(Raw data)

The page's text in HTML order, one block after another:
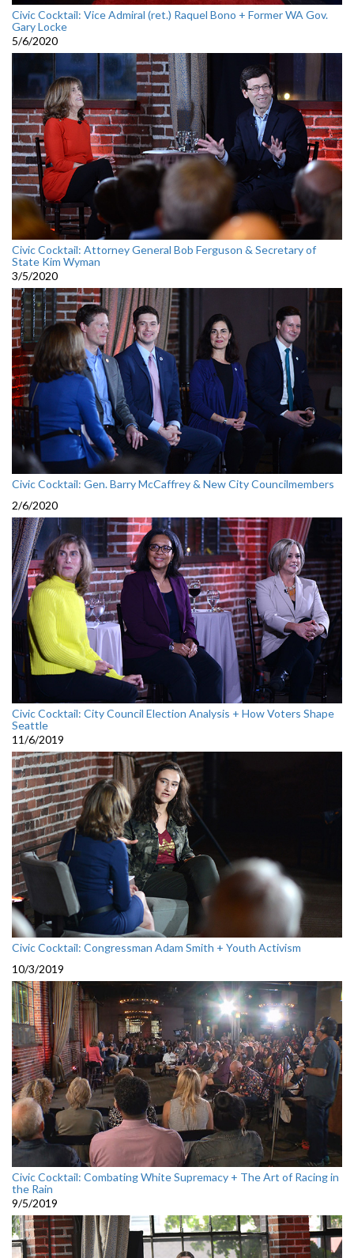
Civic Cocktail: Vice Admiral (ret.) Raquel Bono + Former WA Gov.
Gary Locke
5/6/2020
Civic Cocktail: Attorney General Bob Ferguson & Secretary of
State Kim Wyman
3/5/2020
Civic Cocktail: Gen. Barry McCaffrey & New City Councilmembers
2/6/2020
Civic Cocktail: City Council Election Analysis + How Voters Shape
Seattle
11/6/2019
Civic Cocktail: Congressman Adam Smith + Youth Activism
10/3/2019
Civic Cocktail: Combating White Supremacy + The Art of Racing in
the Rain
9/5/2019
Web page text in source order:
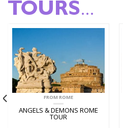
TOURS...
FROM ROME
ANGELS & DEMONS ROME
TOUR
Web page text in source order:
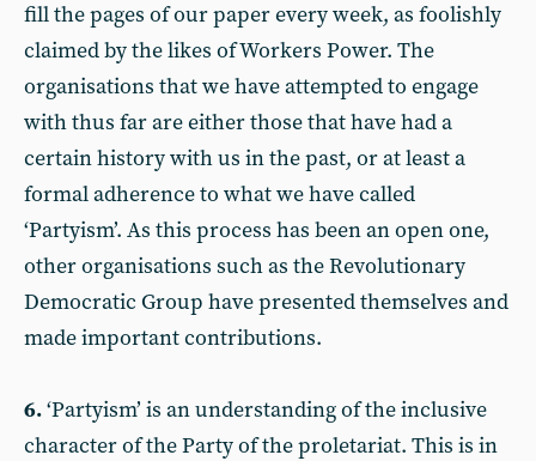
fill the pages of our paper every week, as foolishly
claimed by the likes of Workers Power. The
organisations that we have attempted to engage
with thus far are either those that have had a
certain history with us in the past, or at least a
formal adherence to what we have called
‘Partyism’. As this process has been an open one,
other organisations such as the Revolutionary
Democratic Group have presented themselves and
made important contributions.
6.‘Partyism’ is an understanding of the inclusive
character of the Party of the proletariat. This is in
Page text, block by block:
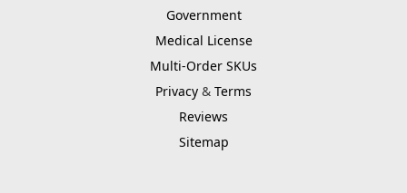
Government
Medical License
Multi-Order SKUs
Privacy & Terms
Reviews
Sitemap
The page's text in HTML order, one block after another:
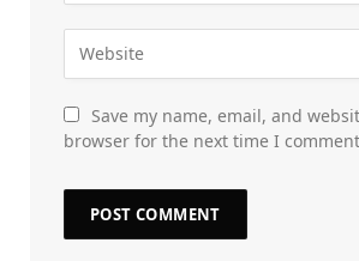
Save my name, email, and
browser for the next time I
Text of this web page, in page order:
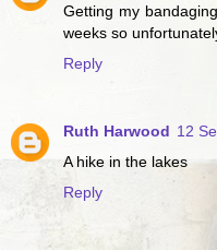
Getting my
weeks so
Reply
Ruth Harwood 12
A hike in the lakes
Reply
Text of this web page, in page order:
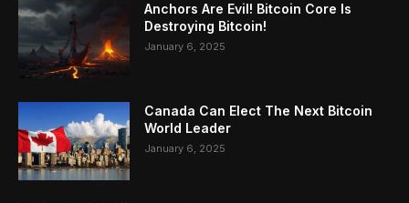
Anchors Are Evil! Bitcoin Core Is
Destroying Bitcoin!
January 6, 2025
Canada Can Elect The Next Bitcoin
World Leader
January 6, 2025
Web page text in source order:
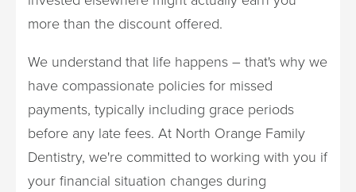
more than the discount offered.
We understand that life happens – that's why we
have compassionate policies for missed
payments, typically including grace periods
before any late fees. At North Orange Family
Dentistry, we're committed to working with you if
your financial situation changes during

(End Raw data)

▶ Task instructions: Print all records verbatim, excluding pictures.

▶ Your response:
The page's text in HTML order, one block after another:
Civic Cocktail: Vice Admiral (ret.) Raquel Bono + Former WA Gov.
Gary Locke
5/6/2020
Civic Cocktail: Attorney General Bob Ferguson & Secretary of
State Kim Wyman
3/5/2020
Civic Cocktail: Gen. Barry McCaffrey & New City Councilmembers
2/6/2020
Civic Cocktail: City Council Election Analysis + How Voters Shape
Seattle
11/6/2019
Civic Cocktail: Congressman Adam Smith + Youth Activism
10/3/2019
Civic Cocktail: Combating White Supremacy + The Art of Racing in
the Rain
9/5/2019
Web page text in source order:
TOURS...
FROM ROME
ANGELS & DEMONS ROME
TOUR
Web page text in source order:
fill the pages of our paper every week, as foolishly
claimed by the likes of Workers Power. The
organisations that we have attempted to engage
with thus far are either those that have had a
certain history with us in the past, or at least a
formal adherence to what we have called
‘Partyism’. As this process has been an open one,
other organisations such as the Revolutionary
Democratic Group have presented themselves and
made important contributions.
6.‘Partyism’ is an understanding of the inclusive
character of the Party of the proletariat. This is in
Page text, block by block:
Government
Medical License
Multi-Order SKUs
Privacy & Terms
Reviews
Sitemap
The page's text in HTML order, one block after another:
Save my name, email, and
browser for the next time I
Text of this web page, in page order:
Getting my
weeks so
Reply
Ruth Harwood 12
A hike in the lakes
Reply
Text of this web page, in page order:
Anchors Are Evil! Bitcoin Core Is
Destroying Bitcoin!
January 6, 2025
Canada Can Elect The Next Bitcoin
World Leader
January 6, 2025
Web page text in source order:
more than the discount offered.
We understand that life happens – that's why we
have compassionate policies for missed
payments, typically including grace periods
before any late fees. At North Orange Family
Dentistry, we're committed to working with you if
your financial situation changes during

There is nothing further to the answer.